What the task requires: Every entry must be transcribed exactly. Pictures are not part of the copy.

Given data: Begin

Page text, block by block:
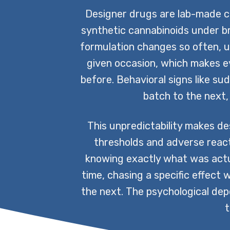
Designer drugs are lab-made
synthetic cannabinoids under
formulation changes so often,
given occasion, which makes
before. Behavioral signs like
batch to the
This unpredictability makes
thresholds and adverse
knowing exactly what was
time, chasing a specific effect
the next. The psychological
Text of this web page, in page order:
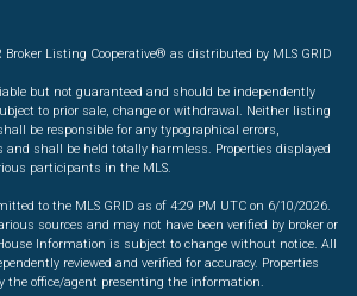
Listing Cooperative® as distributed by MLS GRID
but not guaranteed and should be independently
to prior sale, change or withdrawal. Neither listing
be responsible for any typographical errors,
shall be held totally harmless. Properties displayed
participants in the MLS.
to the MLS GRID as of 4:29 PM UTC on 6/10/2026.
sources and may not have been verified by broker or
Information is subject to change without notice. All
reviewed and verified for accuracy. Properties
the office/agent presenting the information.
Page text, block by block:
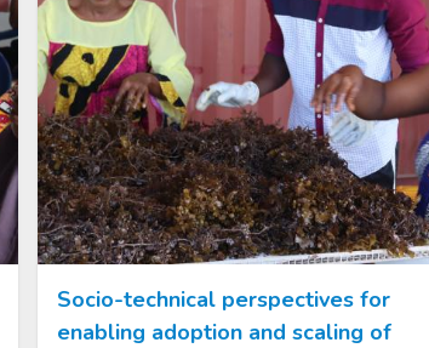
Socio-technical perspectives for
enabling adoption and scaling of
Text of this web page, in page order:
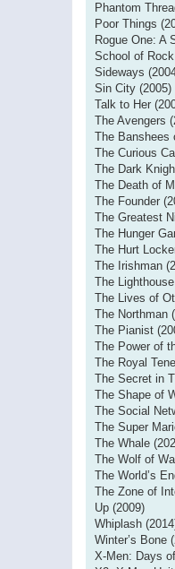
Phantom
Poor Things
Rogue One: A
School of
Sideways
Sin City (2005)
Talk to Her
The Avengers
The Banshees
The Curious
The Dark
The Death of
The Founder
The Greatest
The Hunger
The Hurt
The Irishman
The
The Lives of
The Northman
The Pianist
The Power of
The Royal
The Secret in
The Shape of
The Social
The Super
The Whale
The Wolf of
The World’s
The Zone of
Up (2009)
Whiplash
Winter’s Bone
X-Men: Days
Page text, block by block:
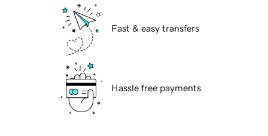
Fast & easy transfers
Hassle free payments
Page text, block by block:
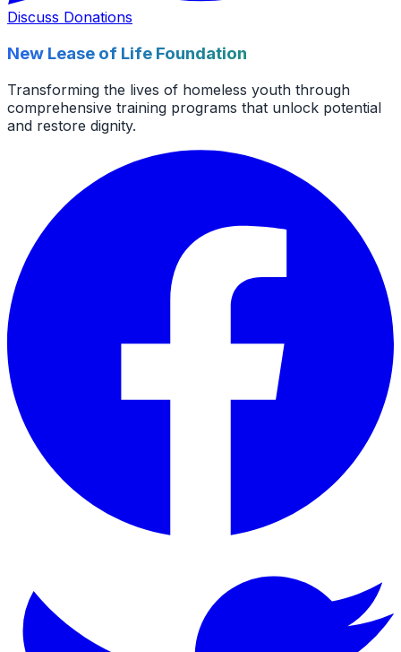
Discuss Donations
New Lease of Life Foundation
Transforming the lives of homeless youth through
comprehensive training programs that unlock potential
and restore dignity.
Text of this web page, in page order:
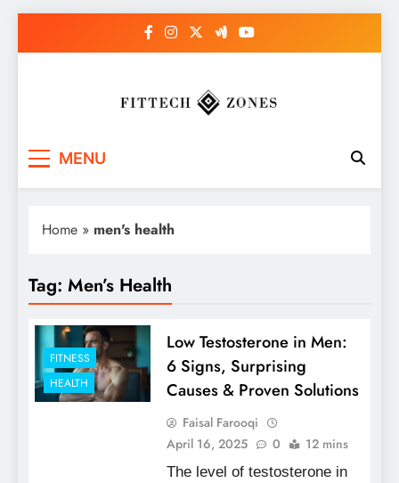
MENU
Home » men's health
Tag: Men’s Health
FITNESS
HEALTH
Low Testosterone in Men:
6 Signs, Surprising
Causes & Proven Solutions
Faisal Farooqi
April 16, 2025
0 12 mins
The level of testosterone in
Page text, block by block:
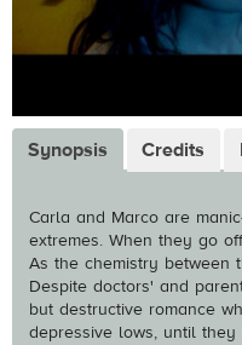
Synopsis Credits
Carla and Marco are
extremes. When they go
As the chemistry between
Despite doctors' and
but destructive romance
depressive lows, until

Given data: End

Output:
Page text, block by block:
Designer drugs are lab-made
synthetic cannabinoids under
formulation changes so often,
given occasion, which makes
before. Behavioral signs like
batch to the
This unpredictability makes
thresholds and adverse
knowing exactly what was
time, chasing a specific effect
the next. The psychological
Text of this web page, in page order:
Listing Cooperative® as distributed by MLS GRID
but not guaranteed and should be independently
to prior sale, change or withdrawal. Neither listing
be responsible for any typographical errors,
shall be held totally harmless. Properties displayed
participants in the MLS.
to the MLS GRID as of 4:29 PM UTC on 6/10/2026.
sources and may not have been verified by broker or
Information is subject to change without notice. All
reviewed and verified for accuracy. Properties
the office/agent presenting the information.
Page text, block by block:
Socio-technical perspectives for
enabling adoption and scaling of
Text of this web page, in page order:
Phantom
Poor Things
Rogue One: A
School of
Sideways
Sin City (2005)
Talk to Her
The Avengers
The Banshees
The Curious
The Dark
The Death of
The Founder
The Greatest
The Hunger
The Hurt
The Irishman
The
The Lives of
The Northman
The Pianist
The Power of
The Royal
The Secret in
The Shape of
The Social
The Super
The Whale
The Wolf of
The World’s
The Zone of
Up (2009)
Whiplash
Winter’s Bone
X-Men: Days
Page text, block by block:
Fast & easy transfers
Hassle free payments
Page text, block by block:
Discuss Donations
New Lease of Life Foundation
Transforming the lives of homeless youth through
comprehensive training programs that unlock potential
and restore dignity.
Text of this web page, in page order:
MENU
Home » men's health
Tag: Men’s Health
FITNESS
HEALTH
Low Testosterone in Men:
6 Signs, Surprising
Causes & Proven Solutions
Faisal Farooqi
April 16, 2025
0 12 mins
The level of testosterone in
Page text, block by block:
Synopsis Credits
Carla and Marco are
extremes. When they go
As the chemistry between
Despite doctors' and
but destructive romance
depressive lows, until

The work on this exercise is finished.